Figure 5, Start Sequence Timing Chart

A: Input voltage VH is applied

B: VCC pin voltage rises by being supplied from VH line through start resistor “Rstart” and the IC starts operating when VCC >

V_UVLO1(13.5V Typ).

Switching operation starts when other protection functions are judged as normal.

From startup to be stable output voltage, application should be set to stabilize output voltage during VCC > V_UVLO2(7.5V Typ)

because the VCC pin consumption current causes the VCC voltage drop.

C: Operated soft start function, maximum duty is restricted to 15% during a 1ms period to prevent any excessive rise in voltage

or current.
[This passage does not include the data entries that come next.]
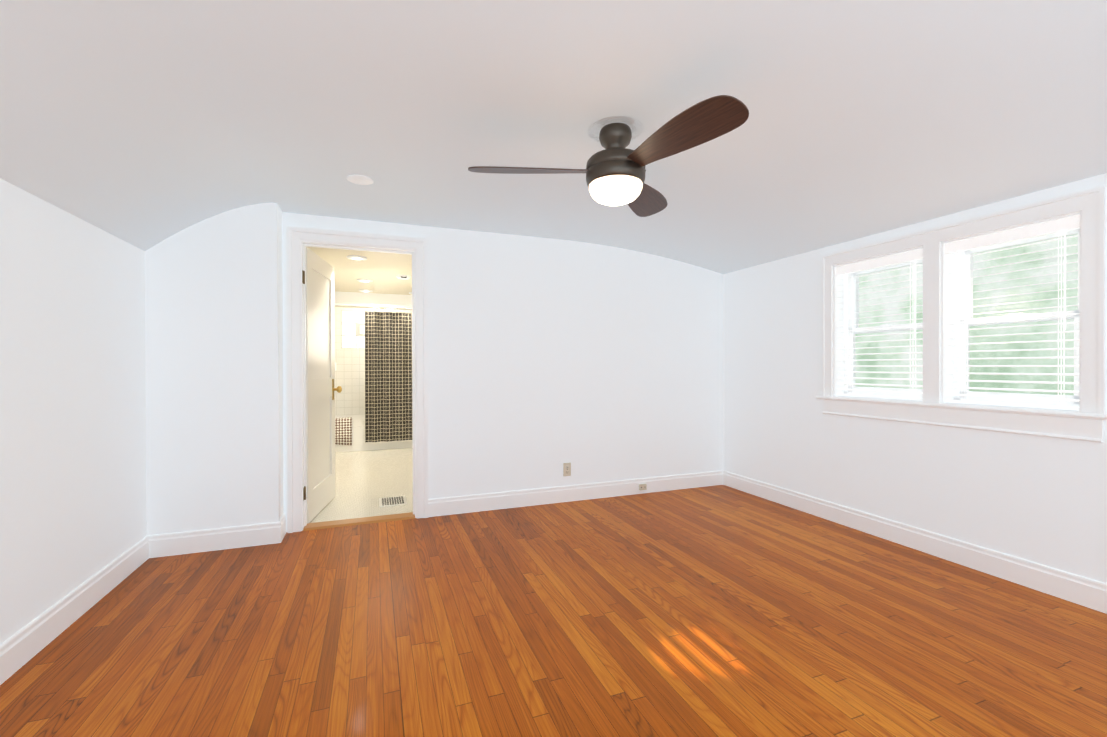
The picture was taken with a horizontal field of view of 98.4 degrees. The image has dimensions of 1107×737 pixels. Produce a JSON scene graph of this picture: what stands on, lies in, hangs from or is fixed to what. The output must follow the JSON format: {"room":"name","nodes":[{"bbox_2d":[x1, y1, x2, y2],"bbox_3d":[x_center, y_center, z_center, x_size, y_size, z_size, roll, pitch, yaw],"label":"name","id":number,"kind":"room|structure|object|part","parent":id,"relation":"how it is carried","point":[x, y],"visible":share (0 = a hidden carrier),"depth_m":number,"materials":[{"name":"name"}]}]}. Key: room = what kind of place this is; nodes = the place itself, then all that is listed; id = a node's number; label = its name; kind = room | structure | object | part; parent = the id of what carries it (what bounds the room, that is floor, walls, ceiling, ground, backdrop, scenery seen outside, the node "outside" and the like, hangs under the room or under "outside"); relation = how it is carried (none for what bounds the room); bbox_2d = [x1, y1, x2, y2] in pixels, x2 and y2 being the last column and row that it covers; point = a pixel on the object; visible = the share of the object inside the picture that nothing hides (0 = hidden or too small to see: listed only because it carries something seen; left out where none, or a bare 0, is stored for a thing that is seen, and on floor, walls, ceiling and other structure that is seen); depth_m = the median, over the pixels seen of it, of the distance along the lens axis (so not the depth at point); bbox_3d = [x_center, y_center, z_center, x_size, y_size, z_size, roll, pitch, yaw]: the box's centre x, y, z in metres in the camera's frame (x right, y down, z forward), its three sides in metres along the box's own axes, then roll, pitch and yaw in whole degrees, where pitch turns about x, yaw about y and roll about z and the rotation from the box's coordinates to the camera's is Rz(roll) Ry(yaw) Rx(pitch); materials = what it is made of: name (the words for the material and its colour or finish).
{"room":"empty bedroom","nodes":[
{"label":"empty bedroom","id":0,"kind":"room"},
{"bbox_2d":[0,178,146,643],"bbox_3d":[-1.786,-0.159,0.879,0.150,2.620,4.870,0,0,-21],"label":"wall","id":1,"kind":"structure","parent":0,"point":[73,509],"depth_m":2.12,"materials":[{"name":"white paint"}]},
{"bbox_2d":[0,535,151,684],"bbox_3d":[-1.667,1.084,0.811,0.016,0.135,4.450,0,0,-21],"label":"baseboard","id":2,"kind":"structure","parent":1,"relation":"attached to","point":[20,648],"depth_m":2.11,"materials":[{"name":"white paint"}]},
{"bbox_2d":[145,203,283,534],"bbox_3d":[-2.170,-0.168,3.102,0.700,2.620,0.200,0,0,-21],"label":"wall","id":3,"kind":"structure","parent":0,"point":[213,308],"depth_m":3.01,"materials":[{"name":"white paint"}]},
{"bbox_2d":[152,518,283,557],"bbox_3d":[-2.107,1.075,3.014,0.686,0.135,0.016,0,0,-21],"label":"baseboard","id":4,"kind":"structure","parent":3,"relation":"attached to","point":[187,542],"depth_m":3.00,"materials":[{"name":"white paint"}]},
{"bbox_2d":[278,337,279,520],"bbox_3d":[-1.807,0.404,3.147,0.006,1.225,0.006,0,0,-21],"label":"trim","id":5,"kind":"structure","parent":3,"relation":"attached to","point":[279,429],"depth_m":3.15,"materials":[{"name":"white paint"}]},
{"bbox_2d":[308,247,411,294],"bbox_3d":[-1.818,-1.255,5.630,2.090,0.470,4.050,0,0,-21],"label":"ceiling","id":6,"kind":"structure","parent":0,"point":[381,270],"depth_m":4.96,"materials":[{"name":"beige paint"}]},
{"bbox_2d":[347,255,366,260],"bbox_3d":[-1.794,-1.008,4.363,0.175,0.020,0.175,0,0,-27],"label":"recessed light","id":7,"kind":"object","parent":6,"relation":"in","point":[356,257],"depth_m":4.33,"materials":[{"name":"white paint"}]},
{"bbox_2d":[357,279,372,281],"bbox_3d":[-2.170,-1.012,5.503,0.175,0.020,0.175,0,0,-27],"label":"recessed light","id":8,"kind":"object","parent":6,"relation":"in","point":[360,280],"depth_m":5.46,"materials":[{"name":"white paint"}]},
{"bbox_2d":[359,289,372,291],"bbox_3d":[-2.453,-1.015,6.252,0.175,0.020,0.175,0,0,-27],"label":"recessed light","id":9,"kind":"object","parent":6,"relation":"in","point":[362,290],"depth_m":6.20,"materials":[{"name":"white paint"}]},
{"bbox_2d":[334,291,411,306],"bbox_3d":[-2.209,-0.949,6.670,1.846,0.150,0.150,0,0,-21],"label":"soffit beam","id":10,"kind":"structure","parent":6,"relation":"attached to","point":[369,299],"depth_m":6.51,"materials":[{"name":"white paint"}]},
{"bbox_2d":[396,275,409,279],"bbox_3d":[-1.655,-1.001,5.270,0.150,0.035,0.150,0,0,-21],"label":"smoke detector","id":11,"kind":"object","parent":6,"relation":"attached to","point":[404,277],"visible":1,"depth_m":5.22,"materials":[{"name":"white plastic"}]},
{"bbox_2d":[310,448,412,522],"bbox_3d":[-1.812,1.190,5.641,2.090,0.120,4.050,0,0,-21],"label":"floor","id":12,"kind":"structure","parent":0,"point":[365,481],"depth_m":4.71,"materials":[{"name":"tile"}]},
{"bbox_2d":[335,414,412,451],"bbox_3d":[-2.347,0.910,7.056,1.840,0.430,0.772,0,0,-21],"label":"bathtub","id":13,"kind":"object","parent":12,"relation":"on","point":[358,437],"visible":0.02,"depth_m":6.55,"materials":[{"name":"white ceramic"}]},
{"bbox_2d":[335,417,351,445],"bbox_3d":[-2.909,0.855,6.478,0.330,0.370,0.150,0,0,-21],"label":"towel","id":14,"kind":"object","parent":13,"relation":"on","point":[343,431],"visible":0.58,"depth_m":6.43,"materials":[{"name":"beige fabric"}]},
{"bbox_2d":[379,496,406,506],"bbox_3d":[-1.375,1.134,4.090,0.220,0.005,0.280,0,0,-21],"label":"floor vent","id":15,"kind":"object","parent":12,"relation":"in","point":[392,501],"visible":1,"depth_m":4.07,"materials":[{"name":"silver metal"}]},
{"bbox_2d":[335,304,411,414],"bbox_3d":[-2.508,0.049,7.474,1.850,2.150,0.120,0,0,-21],"label":"wall","id":16,"kind":"structure","parent":0,"point":[349,379],"depth_m":7.20,"materials":[{"name":"tile"}]},
{"bbox_2d":[341,310,364,347],"bbox_3d":[-2.908,-0.590,7.308,0.610,0.570,0.084,0,0,-21],"label":"window","id":17,"kind":"structure","parent":16,"relation":"in","point":[352,329],"depth_m":7.22,"materials":[{"name":"white glass"}]},
{"bbox_2d":[282,212,722,516],"bbox_3d":[-0.369,-0.176,3.952,4.670,2.620,0.120,0,0,-21],"label":"wall","id":18,"kind":"structure","parent":0,"point":[590,362],"depth_m":4.04,"materials":[{"name":"white paint"}]},
{"bbox_2d":[305,247,341,522],"bbox_3d":[-1.887,0.123,3.841,0.203,2.015,0.752,0,0,-11],"label":"door","id":19,"kind":"structure","parent":18,"relation":"in","point":[321,389],"depth_m":3.81,"materials":[{"name":"white paint"}]},
{"bbox_2d":[286,226,428,532],"bbox_3d":[-1.430,0.076,3.552,0.950,2.125,0.176,0,0,-21],"label":"door frame","id":20,"kind":"structure","parent":18,"relation":"attached to","point":[299,240],"depth_m":3.43,"materials":[{"name":"white paint"}]},
{"bbox_2d":[563,462,570,475],"bbox_3d":[0.117,0.859,4.069,0.070,0.115,0.009,0,0,-21],"label":"electrical outlet","id":21,"kind":"object","parent":18,"relation":"attached to","point":[566,469],"visible":1,"depth_m":4.07,"materials":[{"name":"beige plastic"}]},
{"bbox_2d":[428,470,723,516],"bbox_3d":[0.334,1.064,4.148,2.765,0.135,0.016,0,0,-21],"label":"baseboard","id":22,"kind":"structure","parent":18,"relation":"attached to","point":[559,494],"depth_m":4.06,"materials":[{"name":"white paint"}]},
{"bbox_2d":[639,484,646,490],"bbox_3d":[0.803,1.067,4.304,0.072,0.054,0.023,0,0,-21],"label":"electrical outlet","id":23,"kind":"object","parent":22,"relation":"attached to","point":[642,486],"visible":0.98,"depth_m":4.29,"materials":[{"name":"beige plastic"}]},
{"bbox_2d":[0,485,1106,736],"bbox_3d":[0.423,1.202,1.653,4.920,0.120,4.750,0,0,-21],"label":"floor","id":24,"kind":"structure","parent":0,"point":[716,611],"depth_m":2.02,"materials":[{"name":"brown wood"}]},
{"bbox_2d":[0,0,1106,273],"bbox_3d":[0.416,-1.093,1.647,4.920,0.770,4.760,0,0,-21],"label":"ceiling","id":25,"kind":"structure","parent":0,"point":[144,124],"depth_m":1.92,"materials":[{"name":"white paint"}]},
{"bbox_2d":[347,174,373,184],"bbox_3d":[-1.108,-1.079,2.740,0.144,0.010,0.144,0,0,-21],"label":"cover plate","id":26,"kind":"object","parent":25,"relation":"attached to","point":[360,179],"visible":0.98,"depth_m":2.72,"materials":[{"name":"white paint"}]},
{"bbox_2d":[468,95,748,216],"bbox_3d":[0.259,-0.918,2.070,1.162,0.333,1.130,0,0,-21],"label":"fan","id":27,"kind":"object","parent":25,"relation":"hanging from","point":[614,170],"visible":1,"depth_m":2.05,"materials":[{"name":"brown wood"}]},
{"bbox_2d":[589,116,642,141],"bbox_3d":[0.281,-1.082,2.174,0.252,0.003,0.252,0,0,-21],"label":"medallion","id":28,"kind":"object","parent":25,"relation":"attached to","point":[615,121],"visible":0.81,"depth_m":2.13,"materials":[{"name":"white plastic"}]},
{"bbox_2d":[723,173,1106,583],"bbox_3d":[2.551,-0.177,2.514,0.180,2.620,4.870,0,0,-21],"label":"wall","id":29,"kind":"structure","parent":0,"point":[1040,500],"depth_m":3.17,"materials":[{"name":"white paint"}]},
{"bbox_2d":[724,471,1106,613],"bbox_3d":[2.466,1.066,2.476,0.016,0.135,4.650,0,0,-21],"label":"baseboard","id":30,"kind":"structure","parent":29,"relation":"attached to","point":[1090,593],"depth_m":2.82,"materials":[{"name":"white paint"}]},
{"bbox_2d":[815,186,1106,442],"bbox_3d":[2.361,-0.251,2.932,0.230,1.188,1.547,0,0,-21],"label":"window","id":31,"kind":"structure","parent":29,"relation":"in","point":[1089,206],"depth_m":2.80,"materials":[{"name":"white paint"}]},
{"bbox_2d":[836,249,922,400],"bbox_3d":[2.219,-0.272,3.258,0.068,0.947,0.602,0,0,-21],"label":"window blind","id":32,"kind":"object","parent":31,"relation":"attached to","point":[900,258],"visible":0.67,"depth_m":3.23,"materials":[{"name":"white plastic"}]},
{"bbox_3d":[2.307,-0.271,3.291,0.078,0.953,0.606,0,0,-21],"label":"window sash","id":33,"kind":"part","parent":31,"relation":"part of","materials":[{"name":"white wood"}]},
{"bbox_2d":[945,215,1079,410],"bbox_3d":[2.469,-0.270,2.593,0.068,0.947,0.586,0,0,-21],"label":"window blind","id":34,"kind":"object","parent":31,"relation":"attached to","point":[1064,225],"visible":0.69,"depth_m":2.55,"materials":[{"name":"white plastic"}]},
{"bbox_3d":[2.557,-0.269,2.626,0.078,0.953,0.590,0,0,-21],"label":"window sash","id":35,"kind":"part","parent":31,"relation":"part of","materials":[{"name":"white wood"}]},
{"bbox_3d":[-1.815,0.055,5.636,2.090,2.150,4.050,0,0,-21],"label":"wall","id":36,"kind":"structure","parent":0,"visible":0},
{"bbox_2d":[335,305,411,309],"bbox_3d":[-2.186,-0.828,6.609,1.842,0.056,0.056,0,0,-21],"label":"curtain rod","id":37,"kind":"object","parent":36,"relation":"attached to","point":[373,307],"visible":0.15,"depth_m":6.50,"materials":[{"name":"silver metal"}]},
{"bbox_2d":[363,306,411,443],"bbox_3d":[-1.956,0.086,6.700,1.322,1.874,0.077,0,0,-21],"label":"shower curtain","id":38,"kind":"object","parent":37,"relation":"hanging from","point":[388,376],"visible":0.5,"depth_m":6.58,"materials":[{"name":"black fabric"}]},
{"label":"outside","id":39,"kind":"structure","parent":0,"visible":0},
{"bbox_2d":[855,234,1077,394],"bbox_3d":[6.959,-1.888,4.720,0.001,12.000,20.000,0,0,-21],"label":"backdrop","id":40,"kind":"structure","parent":39,"point":[999,291],"depth_m":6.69,"materials":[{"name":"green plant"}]}
]}
From 1ms to 8ms, maximum duty is restricted to 25%. Maximum duty is restricted to 75% after 8ms.

D: VOUT voltage rises when the switching operation starts.

Once the output voltage starts, it is set to the rated voltage level within the T_FOLPperiod (250ms Typ).

The output voltage is regulated within T_FOLP(=250ms Typ) from starting.

E: During Light Load, when FB pin voltage < V_BST(=0.3V Typ), Burst method is operated to keep power consumption down.

F: Over Load condition occurs when FB pin voltage > V_FOLP1A(=3.6V Typ).

G: When FB pin voltage is at V_FOLP1A(= 3.6V Typ) for more than T_FOLP(250ms Typ), the overload protection function is triggered

and switching is stopped. The IC’s internal 250ms timer is reset during the T_FOLPperiod (250ms Typ) if FB < V_FOLP1Beven

once.

H: If the VCC voltage drops to V_UVLO2(7.5Vtyp) or below, restart is executed.

I: The IC’s circuit current is reduced and the VCC pin value rises. (Same as B).

J: Same as D

In Figure 4, start resistor Rstart is needed to start the application.

When the start resistor Rstart value is reduced, standby power is increased and the startup time is shortened.

Conversely, when the start resistor Rstart value is increased, standby power is reduced and the startup time is lengthened.

Standby current is less than 20uA at VCC UVLO is disable, and it can calculate VCC UVLO voltage from V_UVLO1=14.5V

(Max).

ex） Starting resistor Rstart setting method;

Rstart = (VHmin - V_UVLO1（Max）) / I_OFF（Max）

In the case of Vac=100V (-20% of a margin), Rstart requirement can be found by the following formulas:

VHmin =100 × √2 × 0.8 = 113V

Because of V_UVLO1(Max) =14.5V, Rstart ≦(113V - 14.5V) / 20μA＝4.975MΩ

Start-up time can be found by the following formulas:

Tstart = -Rstart × C_VCC× ln (1-V_UVLO1/VHmin)

ex）Rstart=3.0MΩ

Rstart resistor loss in this case is : Pd (Rstart) = (VH-VCC)²/ Rstart = (141V - 14.5V)²/ 3.0M = 5.35mW.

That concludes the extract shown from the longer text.